A second form of critical discussion would be testing empirically the
implications of R-A theory. As to research methods appropriate for such
542
- - - - - - - testing, readers may wish to consult the numerous studies in the management
and marketing literatures testing the resource-based view of the firm. However,
a caution here is in order. R-A theory adopts a resource-based view of the firm.

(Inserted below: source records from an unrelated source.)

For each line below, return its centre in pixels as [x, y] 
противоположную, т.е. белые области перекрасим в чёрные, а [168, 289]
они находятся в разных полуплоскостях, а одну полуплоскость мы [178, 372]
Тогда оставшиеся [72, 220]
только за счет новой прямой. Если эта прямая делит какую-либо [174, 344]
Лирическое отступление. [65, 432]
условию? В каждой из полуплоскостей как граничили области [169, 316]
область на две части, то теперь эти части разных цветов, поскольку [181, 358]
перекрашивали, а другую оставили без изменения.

There is no such thing as the resource-based view of the firm. In particular,
many versions of the resource-based view specifically adopt a neoclassical,
static equilibrium approach. Therefore, the research methods employed in all
tests of the resource-based view would be not appropriate for testing R-A
theory.
A third form of critical discussion would focus on the premises of R-A
theory. As discussed previously, GTC maintains that the premises of R-A
theory (Table II) constitute the descriptively realistic, general case of
competition. Indeed, R-A theory adopts the philosophical position of scientific
realism. Therefore, each premise of the theory is a candidate for critical
discussion. If a premise is found lacking, it should be replaced with a more
descriptively realistic version.
A fourth form of critical evaluation would be to compare the merits of R-A
theory with other theories of competition. GTC contrasts R-A theory with
neoclassical, perfect competition theory. Many critics at conferences argue that
there are theories of competition other than perfect competition against which
R-A theory should be compared. However, to date these critics have spoken of
"other theories of competition" in only the most general sense. If there are other
theories of competition that should be compared with R-A theory, what are the
foundational premises and structures of these theories? Specifically, how do the
premises of these theories differ from those in Table II? How do the structures
of these theories differ from those articulated in Figures I and II? Note that it is
only by comparing rival structures and foundational premises that one can
clearly evaluate how and why theories are consistent or inconsistent, saying
different things or saying the same things differently, genuinely rival or
actually complementary.
Finally, critical discussion might focus on developing the public policy
implications of resource-advantage theory. GTC argues that public policy
should promote vigorous R-A competition when the goals of public policy are
wealth creation, productivity, and economic growth. What if the goal of an
equitable distribution of income is adopted? Are equity and economic growth
by means of R-A competition in conflict? If so, what definition of "equitable
distribution" is- implied? These questions and many others remain open to
critical discussion. I invite all scholars to participate in the debate over GTC.